Ranklib源码阅读

建议参考RankLib v2.1，后面的版本代码感觉有些乱：

svn co http://svn.code.sf.net/p/lemur/code/RankLib/tags/release-2.1/ Ranklib-v2.1

数据结构

Sample -> DataPoint
Query -> RankList

LambdaMART.java

void init()

展开RankList，初始化四个数组：

martSamples = new DataPoint[dpCount];  // 保存所有的sample
modelScores = new float[dpCount];     // 所有sample的得分
pseudoResponses = new float[dpCount];   // 所有sample的lambda值
sortedIdx = new int[features.length][];    // 临时的二维数组，保存按feature值排序后的sample id

把所有sample按照feature值排序，得到一个二维数组sortedIdx，第一维是feature id，第二维是sample id。这个步骤可以并行化：【注】这里id都是自然数。

protected void sortSamplesByFeature(int fStart, int fEnd)
{
	for(int i=fStart;i<=fEnd; i++)
		sortedIdx[i] = sortSamplesByFeature(martSamples, features[i]);
}

以上4个数组非常吃内存，martSamples包含所有样本和特征O(mn)，modelScores和pseudoResponses包含所有样本的分值O(n)，sortedIdx二维数组O(mn)，其中n是sample数量，m是feature维度。

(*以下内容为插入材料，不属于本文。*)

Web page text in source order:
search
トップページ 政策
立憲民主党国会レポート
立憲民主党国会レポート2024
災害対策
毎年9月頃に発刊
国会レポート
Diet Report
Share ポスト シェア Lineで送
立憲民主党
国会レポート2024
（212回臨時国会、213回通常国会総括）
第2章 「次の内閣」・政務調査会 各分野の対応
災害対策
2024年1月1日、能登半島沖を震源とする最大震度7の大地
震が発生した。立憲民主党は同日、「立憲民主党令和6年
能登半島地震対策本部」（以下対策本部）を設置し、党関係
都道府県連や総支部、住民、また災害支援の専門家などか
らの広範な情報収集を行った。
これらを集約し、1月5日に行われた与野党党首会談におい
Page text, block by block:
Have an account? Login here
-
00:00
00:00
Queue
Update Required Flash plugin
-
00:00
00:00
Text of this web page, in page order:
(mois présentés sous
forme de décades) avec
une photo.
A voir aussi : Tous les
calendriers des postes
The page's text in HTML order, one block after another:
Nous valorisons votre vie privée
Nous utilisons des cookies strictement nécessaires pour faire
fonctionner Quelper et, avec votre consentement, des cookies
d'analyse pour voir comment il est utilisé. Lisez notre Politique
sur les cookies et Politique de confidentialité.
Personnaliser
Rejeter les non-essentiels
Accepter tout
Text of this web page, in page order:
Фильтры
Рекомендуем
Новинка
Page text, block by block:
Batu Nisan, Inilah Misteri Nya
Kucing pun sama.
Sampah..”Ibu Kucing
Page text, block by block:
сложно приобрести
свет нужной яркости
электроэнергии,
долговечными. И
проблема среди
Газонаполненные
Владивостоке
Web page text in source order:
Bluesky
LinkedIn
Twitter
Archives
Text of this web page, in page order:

实际使用中，8G内存的机器只能运算几十万量级几十个维度的样本。

计算各feature的分裂点，存入二维数组thresholds：

thresholds = new float[features.length][];

计算特征直方图，用于加速节点分裂，同时释放之前的sortedIdx数组：

hist = new FeatureHistogram();
hist.construct(martSamples, pseudoResponses, sortedIdx, features, thresholds);
//we no longer need the sorted indexes of samples
sortedIdx = null;

void learn()

迭代nTrees棵树：
    computePseudoResponses();  // 计算Lambda (pseudo response)，每个文档的lambda值作为training label。
    hist.update(pseudoResponses);  // 根据计算出的label更新直方图，用来下一步寻找最佳分裂节点。

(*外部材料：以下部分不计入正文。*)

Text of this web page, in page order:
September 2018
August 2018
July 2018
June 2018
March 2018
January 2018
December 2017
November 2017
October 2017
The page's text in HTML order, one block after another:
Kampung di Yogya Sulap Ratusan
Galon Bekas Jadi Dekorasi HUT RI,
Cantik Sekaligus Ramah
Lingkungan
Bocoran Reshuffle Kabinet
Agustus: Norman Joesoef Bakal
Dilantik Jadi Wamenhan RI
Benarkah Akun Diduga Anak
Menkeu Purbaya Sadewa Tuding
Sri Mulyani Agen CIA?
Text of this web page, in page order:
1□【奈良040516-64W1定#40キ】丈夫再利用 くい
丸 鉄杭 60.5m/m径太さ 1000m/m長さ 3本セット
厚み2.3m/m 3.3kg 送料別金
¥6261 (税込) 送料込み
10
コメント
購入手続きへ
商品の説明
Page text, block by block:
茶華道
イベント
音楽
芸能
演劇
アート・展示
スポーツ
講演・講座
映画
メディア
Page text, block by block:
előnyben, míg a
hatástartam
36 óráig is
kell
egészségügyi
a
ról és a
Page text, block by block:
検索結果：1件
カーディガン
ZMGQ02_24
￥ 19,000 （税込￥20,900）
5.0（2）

    RegressionTree rt ... ; // 训练单棵回归树。
    ensemble.add(rt, learningRate);  // 把单棵树加入ensemble模型（ensemble即训练完最终的输出模型）。
    updateTreeOutput(rt);  // 更新回归树的输出（使用牛顿法估计gamma值）

    for(int i=0;i<modelScores.length;i++)  // 利用本次回归树的输出叠加样本分值（boosting）
        modelScores[i] += learningRate * rt.eval(martSamples[i]);

    scoreOnTrainingData = computeModelScoreOnTraining();  // 验证（evaluate）当前模型（计算本轮的ERR/NDCG之类的指标）

void computePseudoResponses()

计算Lambda，按Query循环，对每个RankList计算（并行化）。

// start和end是Query的下标，表示处理哪些Query；而current是Sample的下标，表示该Query的第一个sample在modelScores里的位置。
protected void computePseudoResponses(int start, int end, int current)
{
    //compute the lambda for each document (aka "pseudo response")
    for(int i=start;i<=end;i++)	{
	RankList r = samples.get(i);	// 一次Query请求返回的Sample列表
	float[][] changes = computeMetricChange(i, current);	// 计算交换顺序后的NDCG@K，changes是k*k的矩阵，其中k是本次请求的sample数量，k<=K。
	double[] lambdas = new double[r.size()];
	double[] weights = new double[r.size()];
	Arrays.fill(lambdas, 0);
	Arrays.fill(weights, 0);

	for(int j=0;j<r.size();j++) {
	    DataPoint p1 = r.get(j);
	    for(int k=0;k<r.size();k++)	{
		if(j == k)
		    continue;

		DataPoint p2 = r.get(k);
		double deltaNDCG = Math.abs(changes[j][k]);

		if(p1.getLabel() > p2.getLabel()) {
		    double rho = 1.0 / (1 + Math.exp(modelScores[current+j] - modelScores[current+k]));
		    double lambda = rho * deltaNDCG;  // lambda是ρΔNDCG，代表重排序后的指标变化
		    lambdas[j] += lambda;
		    lambdas[k] -= lambda;
		    double delta = rho * (1.0 - rho) * deltaNDCG;  // delta是lambda的偏导数
		    weights[j] += delta;
		    weights[k] += delta;
		}
	    }
	}
	// 保存每个sample的计算结果
	for(int j=0;j<r.size();j++)	{
	    pseudoResponses[current+j] = (float)lambdas[j];
	    r.get(j).setCached(weights[j]);  // 暂存起来用于后续计算gamma值
	}
	// 更新current下标
	current += r.size();
    }
}

void updateTreeOutput(RegressionTree rt)

每个叶子节点上的output值即gamma。

第m轮迭代，第l个叶子节点的gamma值：

\[\gamma_{lm} = {\sum_{x_i \in R_{lm}} y_i \over \sum_{x_i \in R_{lm}} w_i}\]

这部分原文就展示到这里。